The Chief Corner Stone; Part Two

By: Claire Alexander - Ezra Connection

As I read “Slow Down, Look Closely,” and Matthew 21:42, Psalm 118:22-23 and Acts 4:11 from today’s discussion—that Jesus Christ was rejected, but is the chief Cornerstone—I was reminded of an old story heard long ago of the way the temple builders threw out the main stone because they didn’t recognize its shape.

Matthew Henry’s Commentary (printed about 1710 or 1712) hints at a well-known story connected to the references above. Under his comments in Psalm 118, he says of the Stone, “They trampled upon this Stone, threw it among the rubbish out of the city; nay, they stumbled at it.” He goes on to explain to his readers how Christ is “the Head-stone of the corner . . . the chief Corner-stone in the foundation . . . the chief Top-stone in the corner, in whom the building is completed, and who must in all things have the preeminence, as the Author and Finisher of our Faith.”
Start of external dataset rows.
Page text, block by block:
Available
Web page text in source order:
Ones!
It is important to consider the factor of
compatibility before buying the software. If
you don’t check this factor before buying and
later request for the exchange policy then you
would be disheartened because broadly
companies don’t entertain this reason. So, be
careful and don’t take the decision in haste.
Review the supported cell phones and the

I don’t know how the Inuit today build a winter igloo from blocks when they want to go out ice-fishing, but I surmise that the blocks of snow tend to have a slight inward slant. Some block at the top must act as a lock, to anchor the others, and prevent them from falling inward.

Nor do I know the source of the story I learned in childhood, and that Matthew Henry refers to, but we know from I Kings 6:7 that the enormous temple stones were cut in the quarry, and brought fully ready to the temple site so that no sounds of metal hammers and axes would be heard. The Treasury of Scripture Knowledge, with an internal date of 1765, says the size of these stones of 8 and 10 cubits (21 inches a cubit) are 14 and 17.5 feet long, almost unmanageably heavy, though much bigger blocks of stone were known at the time.
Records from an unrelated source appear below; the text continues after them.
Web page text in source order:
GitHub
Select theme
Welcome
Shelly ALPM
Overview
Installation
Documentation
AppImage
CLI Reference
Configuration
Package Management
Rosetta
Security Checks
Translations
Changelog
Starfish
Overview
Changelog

Probably no one there had ever built anything with the magnitude of the temple before. The masons would measure the next huge block that had been delivered and dropped on the site, and with great effort put it in place. Undoubtedly, the whole time they kept stumbling over the huge keystone that was in their way, an irregular stone shaped like a squashed pentagon (can’t remember what we called that in math)—with the two bottom sides slanted in more like a diamond. And, finally, history tells us that they heaved the whole thing out with the rubbish.

I Peter 2 links our experience of God’s gracious provision of the milk of the Word (when we suck like hungry babies), to His preciousness. He is the living stone. We are lively stones. He is chosen, and laid ready where the Architect plans for Him to be. As we are built up, we may be broken by that stone, or we may find Him precious—we may find that He is our anchor, our key, our pin, to hold us individually and together as an arch and a building.

Lord, I thank You that You are my Top-stone. Sometimes You reveal Yourself in ways I don’t recognize—like an odd shape—or You work through me in ways that don’t fit the pattern. Help me to be so close to the milk of Your Word that I recognize who You are, and the way You show Yourself to me, so that I dare to trust You wholly. And, thank YOU for the overwhelming privilege You grant ME of finding You precious!